Manufacturing & Toxicology
Serves as initial consultation contact for new projects. Maintains and grows customer base, and builds loyal relationships with customers.
Assumes independents, professional responsibility for all phases of a project request from beginning through completion, with minimal supervision as needed.
Manages multiple projects.
Documents projects in sufficient detail for reproducibility, including entry in project tracking systems and placement into shared repositories.
Medical Affairs
Provides statistical support to Medical Affairs studies and assumes responsibilities for planning, design and analysis of randomized clinical trials, observational studies and/or patient registries for post marketing commitments/requirements and reporting related activities.
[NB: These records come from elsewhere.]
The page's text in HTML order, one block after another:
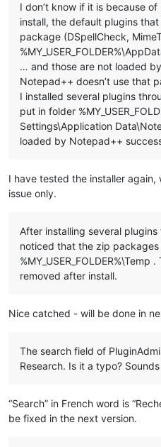
::Copy plugins and
for %%a in ("
  echo.
echo
echo Processing plugin
echo
  ::Copy plugin DLL file
  echo.
  echo ---- Copy file ----
  echo "
%%~a"
  md "%
::Copy directory under
  dir /b /a:d "%
    echo.
echo ---- Copy directory
    echo "%
NppDir%\plugins\
    echo "%
    xcopy /eikqy "
  )
  dir /b /a:-d "
    echo.
    echo ---- Copy files ----
I don’t know if it is because
install, the default plugins
package (DSpellCheck,
… and those are not loaded
Notepad++ doesn’t use that
I installed several plugins
put in folder
Settings\Application
loaded by Notepad++
I have tested the installer again,
issue only.
After installing several plugins
noticed that the zip packages
removed after install.
Nice catched - will be done in
The search field of
Research. Is it a typo?
“Search” in French word is
be fixed in the next version.
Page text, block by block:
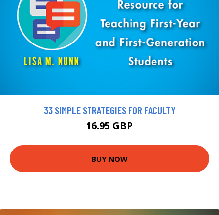
33 SIMPLE STRATEGIES FOR FACULTY
16.95 GBP
BUY NOW
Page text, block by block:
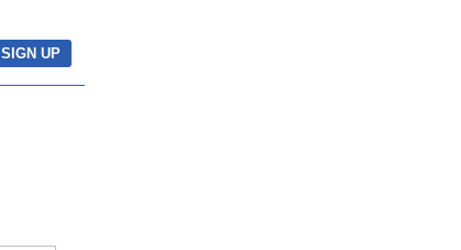
SIGN UP
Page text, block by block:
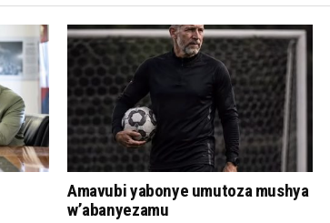
Amavubi yabonye umutoza mushya
w’abanyezamu
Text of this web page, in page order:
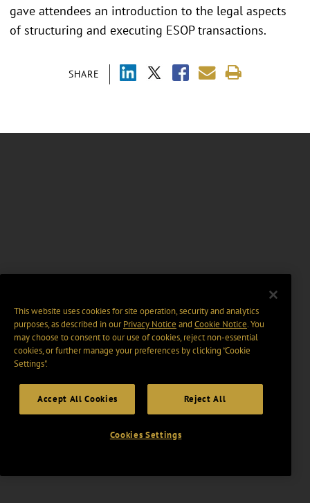
SHARE
gave attendees an introduction to the legal aspects
of structuring and executing ESOP transactions.
This website uses cookies for site operation, security and analytics
purposes, as described in ourPrivacy Notice and Cookie Notice. You
may choose to consent to our use of cookies, reject non-essential
cookies, or further manage your preferences by clicking “Cookie
Settings".
Accept All Cookies Reject All
Cookies Settings
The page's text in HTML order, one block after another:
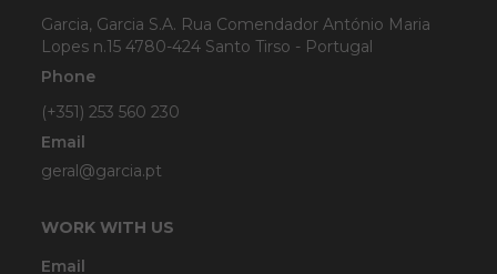
Garcia, Garcia S.A. Rua Comendador António Maria
Lopes n.15 4780-424 Santo Tirso - Portugal
Phone
(+351) 253 560 230
Email
geral@garcia.pt
WORK WITH US
Email
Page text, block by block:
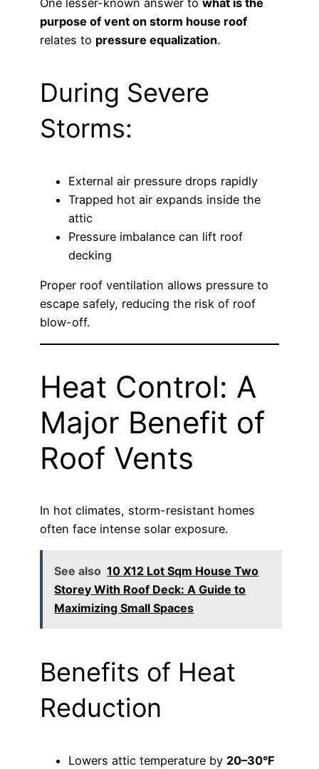
purpose of vent on storm house roof
relates to pressure equalization.
During Severe
Storms:
External air pressure drops rapidly
Trapped hot air expands inside the
attic
Pressure imbalance can lift roof
decking
Proper roof ventilation allows pressure to
escape safely, reducing the risk of roof
blow-off.
Heat Control: A
Major Benefit of
Roof Vents
In hot climates, storm-resistant homes
often face intense solar exposure.
See also 10 X12 Lot Sqm House Two
Storey With Roof Deck: A Guide to
Maximizing Small Spaces
Benefits of Heat
Reduction
Lowers attic temperature by 20–30°F
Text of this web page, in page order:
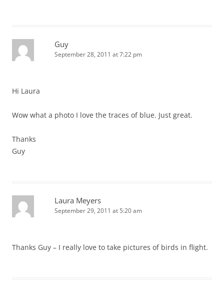
Guy
September 28, 2011 at 7:22 pm
Hi Laura
Wow what a photo I love the traces of blue. Just great.
Thanks
Guy
Laura Meyers
September 29, 2011 at 5:20 am
Thanks Guy – I really love to take pictures of birds in flight.
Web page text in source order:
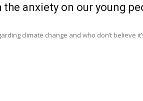
anxiety on our young
climate change and who don’t believe
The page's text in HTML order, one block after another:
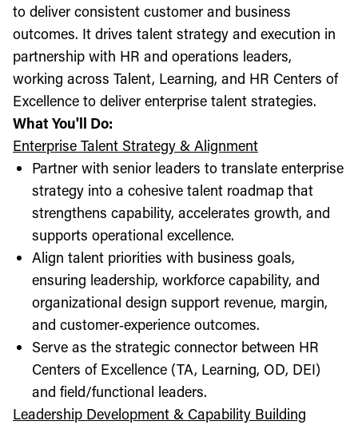
to deliver consistent customer and business
outcomes. It drives talent strategy and execution in
partnership with HR and operations leaders,
working across Talent, Learning, and HR Centers of
Excellence to deliver enterprise talent strategies.
What You'll Do:
Enterprise Talent Strategy & Alignment
Partner with senior leaders to translate enterprise
strategy into a cohesive talent roadmap that
strengthens capability, accelerates growth, and
supports operational excellence.
Align talent priorities with business goals,
ensuring leadership, workforce capability, and
organizational design support revenue, margin,
and customer‑experience outcomes.
Serve as the strategic connector between HR
Centers of Excellence (TA, Learning, OD, DEI)
and field/functional leaders.
Leadership Development & Capability Building
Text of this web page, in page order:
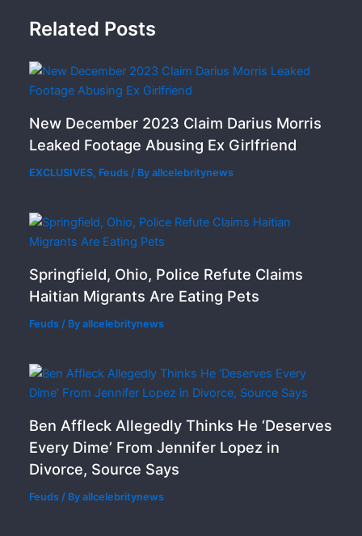
Related Posts
New December 2023 Claim Darius Morris
Leaked Footage Abusing Ex Girlfriend
EXCLUSIVES, Feuds / Byallcelebritynews
Springfield, Ohio, Police Refute Claims
Haitian Migrants Are Eating Pets
Feuds / Byallcelebritynews
Ben Affleck Allegedly Thinks He ‘Deserves
Every Dime’ From Jennifer Lopez in
Divorce, Source Says
Feuds / Byallcelebritynews
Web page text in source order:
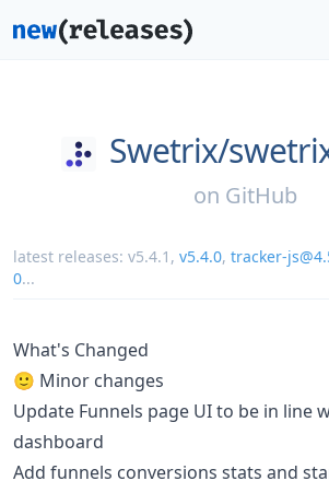
Swetrix/
on GitHub
latest releases: v5.4.1 , v5.4.0, tracker-
0...
What's Changed
🙂 Minor changes
Update Funnels page UI to be in line
dashboard
Add funnels conversions stats and
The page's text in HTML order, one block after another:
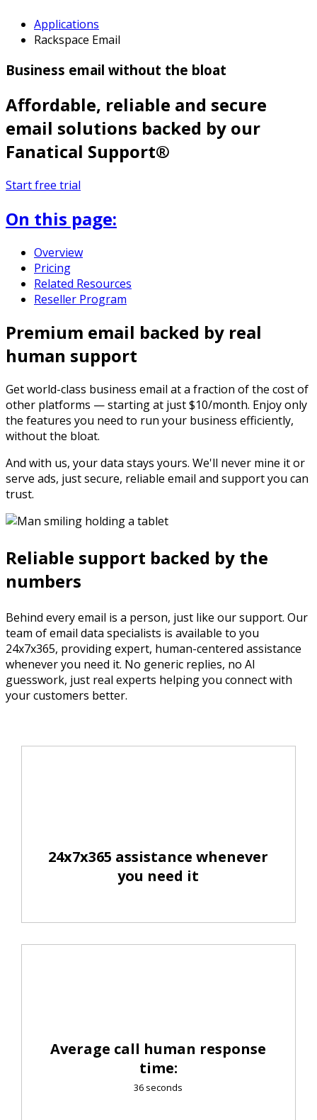
Applications
Rackspace Email
Business email without the bloat
Affordable, reliable and secure
email solutions backed by our
Fanatical Support®
Start free trial
On this page:
Overview
Pricing
Related Resources
Reseller Program
Premium email backed by real
human support
Get world-class business email at a fraction of the cost of
other platforms — starting at just $10/month. Enjoy only
the features you need to run your business efficiently,
without the bloat.
And with us, your data stays yours. We'll never mine it or
serve ads, just secure, reliable email and support you can
trust.
Reliable support backed by the
numbers
Behind every email is a person, just like our support. Our
team of email data specialists is available to you
24x7x365, providing expert, human-centered assistance
whenever you need it. No generic replies, no AI
guesswork, just real experts helping you connect with
your customers better.
24x7x365 assistance whenever
you need it
Average call human response
time:
36 seconds
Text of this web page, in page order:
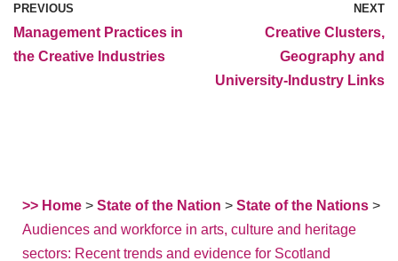
PREVIOUS
Management Practices in
the Creative Industries
NEXT
Creative Clusters,
Geography and
University-Industry Links
>> Home > State of the Nation > State of the Nations >
Audiences and workforce in arts, culture and heritage
sectors: Recent trends and evidence for Scotland
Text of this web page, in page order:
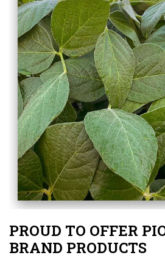
PROUD TO OFFER
BRAND PRODUCTS
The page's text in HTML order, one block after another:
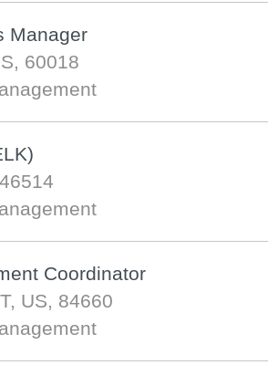
Manager
60018
Coordinator
US, 84660
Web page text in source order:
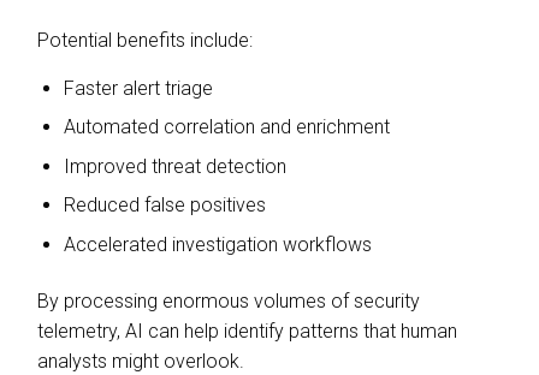
Potential benefits include:
Faster alert triage
Automated correlation and enrichment
Improved threat detection
Reduced false positives
Accelerated investigation workflows
By processing enormous volumes of security
telemetry, AI can help identify patterns that human
analysts might overlook.

Applies sound statistical thinking and computational abilities in support of Medical Affairs goals & objectives.
Contributes in the planning, design, conduct and analysis for clinical trials, observational studies and other types of clinical research projects including but not limited to post-hoc analyses, investigator initiated studies, publications, and HECOR/Epidemiology/Market Access support; Develops statistical analysis plans (SAPs) and data presentation specifications (DPSs); Provides statistical support for all LCM/regulatory-submission related activities; Interacts with other Medical Affairs functional groups (e.g., HECOR/Epidemiology, Market Access and publication teams); in close partnership with statistical lead, interacts with outside investigators (KOLs and vendors) in the preparation of scientific presentations and manuscripts and pursues implementation of robust statistical analyses in support of business-critical evidence generation; Explores and implements innovative statistical methods.?
Interfaces
Internal: Statistics & Decision Sciences, Clinical Pharmacology & Pharmacometrics, Clinical Teams (or Equivalent) and associated working groups, Statistical Programming, Data Management, Medical Writing, Leaders and Scientists within Therapeutic and Functional Areas, R&D Operations, Medical Affairs, Manufacturing, Safety, Regulatory Affairs, Quality, Human Resources, Information Technology, Finance.
External: Contracted Partners, Academia, Professional Societies, Private and Public Consortia.
Education and Experience Requirements
Ph.D. in Statistics or related field with minimum 0-2 years relevant experience, or Master’s in Statistics or related field with commensurate years of relevant experience.
Basic knowledge of SAS or R programming.
Good written, oral, and interpersonal communication skills.